Building the Future of Machine Learning and Analytics. Right Here, Right Now.

TechCrunch recently published an article which describes what I am building with the Knowledge Leaps platform (check out website here).

Knowledge Leaps, is a soup-to-nuts data management and analytics platform. With a focus on data engineering, the platform is aimed at helping people prepare data in readiness for predictive modeling.

The first step to incorporating AI in to an analytics process is to build an application that automates grunt work. The effort is in cleaning data, mapping it and converting it to the right structure for further manipulation. It's time-consuming but can be systematized. The Knowledge Leaps application does this, right now. It seamlessly converts any data structure into user-level data using a simple interface, perfect for those who aren't data scientists.

Any data can then be used in classification models using an unbiased algorithm combined with k-fold cross validation for rigorous,objective testing. This is just the tip of the iceberg of its current, and future, functionality.

Onward, to the future of analytics.

August 5, 2017

Automation: A Bright Future

From reading many articles and posts about the threat of AI to the job market, I am coming to the view that any automation, whether or not it is as result of AI, is good for long term economic prospects. Like most economists I have painted a simplistic view of the economic cycle, none-the-less I have faith that automation is a force for good.

Automation will help decouple the relationship between reducing employment and increasing inflation, a relationship that can quickly turn an economic booms into a recession.
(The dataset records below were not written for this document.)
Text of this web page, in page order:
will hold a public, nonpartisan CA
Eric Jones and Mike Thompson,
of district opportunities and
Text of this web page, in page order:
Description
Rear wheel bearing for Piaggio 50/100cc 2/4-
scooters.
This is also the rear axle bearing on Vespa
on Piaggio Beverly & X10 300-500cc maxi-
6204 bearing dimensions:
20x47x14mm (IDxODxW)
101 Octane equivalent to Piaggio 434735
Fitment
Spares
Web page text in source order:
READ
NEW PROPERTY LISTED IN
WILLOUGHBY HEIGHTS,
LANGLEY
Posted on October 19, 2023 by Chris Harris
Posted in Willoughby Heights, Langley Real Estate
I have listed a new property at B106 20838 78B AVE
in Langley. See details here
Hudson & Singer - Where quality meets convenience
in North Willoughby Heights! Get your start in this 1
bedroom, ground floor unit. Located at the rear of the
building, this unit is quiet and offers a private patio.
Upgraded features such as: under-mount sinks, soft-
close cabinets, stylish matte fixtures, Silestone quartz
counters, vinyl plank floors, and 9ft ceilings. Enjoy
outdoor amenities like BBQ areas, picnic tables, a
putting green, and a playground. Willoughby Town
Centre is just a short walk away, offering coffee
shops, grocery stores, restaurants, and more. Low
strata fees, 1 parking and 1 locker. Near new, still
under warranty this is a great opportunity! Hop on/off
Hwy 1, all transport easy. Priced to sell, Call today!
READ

The accepted view is that rising demand not only increases companies' profits, it also raises inflation as prices rise in response to demand. Rising demand for a company's products and services will lead to more hiring to increase output. As economies approach full employment, the cost of labor for companies faces two inflationary pressures; the first is response to increased demand for labor, and the second is in response to increased prices lead to hire wage demands. This leads to a familiar cycle: boom -> increasing inflation -> correction in the economy -> increased unemployment and reduced inflation/prices -> boom -> etc.
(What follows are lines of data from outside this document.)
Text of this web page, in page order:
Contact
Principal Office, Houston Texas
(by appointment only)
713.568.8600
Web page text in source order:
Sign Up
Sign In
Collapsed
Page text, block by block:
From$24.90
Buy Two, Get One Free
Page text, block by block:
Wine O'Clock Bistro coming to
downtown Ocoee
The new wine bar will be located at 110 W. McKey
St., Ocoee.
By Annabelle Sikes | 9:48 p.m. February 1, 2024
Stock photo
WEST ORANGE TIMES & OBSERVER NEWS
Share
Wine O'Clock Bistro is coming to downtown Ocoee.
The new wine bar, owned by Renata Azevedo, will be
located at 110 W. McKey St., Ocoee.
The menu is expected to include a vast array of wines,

Inserting automation into this cycle will allow companies to increase productivity without increasing labor cost - which erode profits and break the growth cycle. Increasing company profits will lead to increased share prices for public companies. Since many people's retirement savings are invested in the stock market in one form or another, as companies profits grow, so will the value of people's retirement savings. This will help make it easier for people to make the decision to retire. In short, the right amount of automation could a) reduce an economy's overall demand for labor, and b) provide sufficient long term stock market gains to support a growing retired section of the population. This latter point is interesting since automation could reduce the overall demand for labor. If the pool of workers chasing fewer jobs is too large then wages would fall leading to deflation and a stagnated economy. The ideal outcome is that people remove themselves from the labor market, because they can afford to retire sooner, leaving the right balance between jobs and workers. The right balance of labor supply and demand will allow for moderate inflation, GDP growth, and a stock market that can support an growing number of liberated workers.

From an employment point of view, automation may also create the need for new jobs that do not currently exist. For example prior to 2007, a marketing department in a company did not need a Social Media Manager, similarly there were no Gas Station Attendants prior to the invention of the car. In other words, automation will reduce the need for labor in current roles, as companies look to increase productivity without baking in more labor costs, it will also create new roles as the labor force becomes liberated from repetitive tasks.

One area this is happening is in data analysis and data engineering. My web app Knowledge Leaps is designed to automate the grunt and grind of data engineering. I am building it because I want people working in similar industries to be liberated from the chore of data management, so that they can focus on interpretation and application of the findings.